The important targets of 1,25(OH)2-D3 are the intestinal epithelium and bone, where the hormone acts to increase intestinal calcium and phosphate absorption, increase osteoclastic recruitment and bone resorption, and modulate an increase in osteoblastic bone formation.7 Although hypercalcaemia has long been recognized as a complication of sarcoidosis, the presence of hypercalciuria is three times more common, occurring in approximately 40–50% of patients with sarcoidosis.7 The mechanism of hypercalciuria is multifactorial, including: (i) increased absorption of calcium with a high urinary calcium/creatinine ratio, associated with elevated serum 1,25(OH)2-D3 levels; (ii) resorption associated with extensive dissemination of sarcoidosis, including bones with high serum angiotensin-converting enzyme levels—osteopenia may occur and hypercalciuria persists on a calcium-poor diet—and (iii) association with osteoclast-activating factor, a bone resorbing substance, produced by activated lymphocytes and mononuclear cells and sarcoid granulomas. Figure 1 illustrates the causes of hypercalcaemia and hypercalciuria in sarcoidosis.

Figure 1.

Causes and consequences of abnormal calcium homeostasis in sarcoidosis. PTH-rP, parathyroid hormone (PTH) related protein; TNF-α, tissue necrosis factor- α; IL-6, interleukin-6.

Figure 1.

Causes and consequences of abnormal calcium homeostasis in sarcoidosis. PTH-rP, parathyroid hormone (PTH) related protein; TNF-α, tissue necrosis factor- α; IL-6, interleukin-6.
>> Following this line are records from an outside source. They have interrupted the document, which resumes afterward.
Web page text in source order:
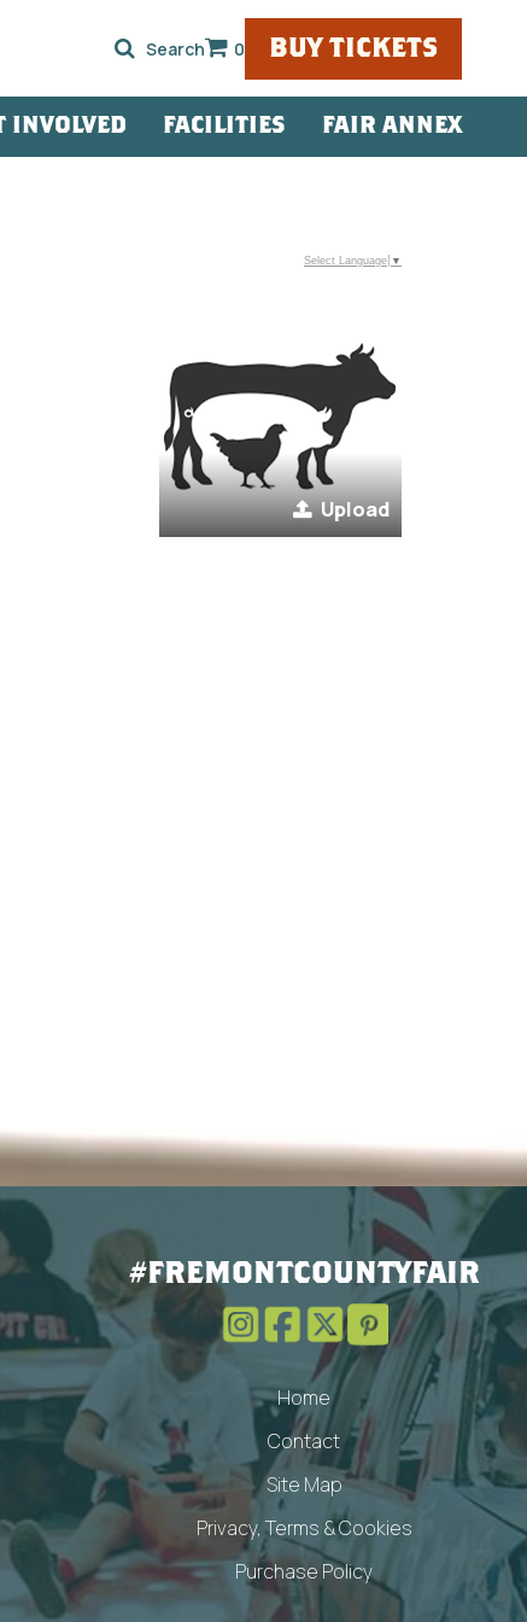
0 BUY TICKETS
INVOLVED FACILITIES FAIR ANNEX
Upload
Select Language ▼
#FREMONTCOUNTYFAIR
Home
Contact
Site Map
Privacy, Terms & Cookies
Purchase Policy

In patients with sarcoidosis, the production of 1,25(OH)2-D3 by granulomas is substrate-dependent. This is supported by the observation that hypercalcaemia in sarcoid patients who live in the northern hemisphere is usually more pronounced in the summer months, due to longer exposure to sunlight which increases the dermal production of vitamin D, in turn leading to increased hepatic production of 25-hydroxyvitamin D by the liver. Compared to normal subjects, the production of 1,25(OH)2-D3 in subjects with sarcoidosis is not regulated by calcium and parathyroid hormone, and may account for the characteristic finding of increased sensitivity to vitamin D in these patients.8 Of note, even though only around 50% of patients with active sarcoidosis are hypercalciuric, abnormal 1,25(OH)2-D3 metabolism has been described in some who are normocalciuric and normocalcaemic.9 Furthermore, hypercalcaemia complicating sarcoidosis most often results in suppression of parathyroid function.10 In contrast, an association with hyperparathyroidism is far less common, only having been reported in 50 cases of sarcoidosis in the past 40 years.10 Although mechanisms have been suggested to account for this combination of disorders, the frequency is so low that chance association cannot be excluded. However, in patients with clinical evidence of sarcoidosis and steroid-resistant hypercalcaemia, the diagnosis of concomitant primary hyperparathyroidism should be considered.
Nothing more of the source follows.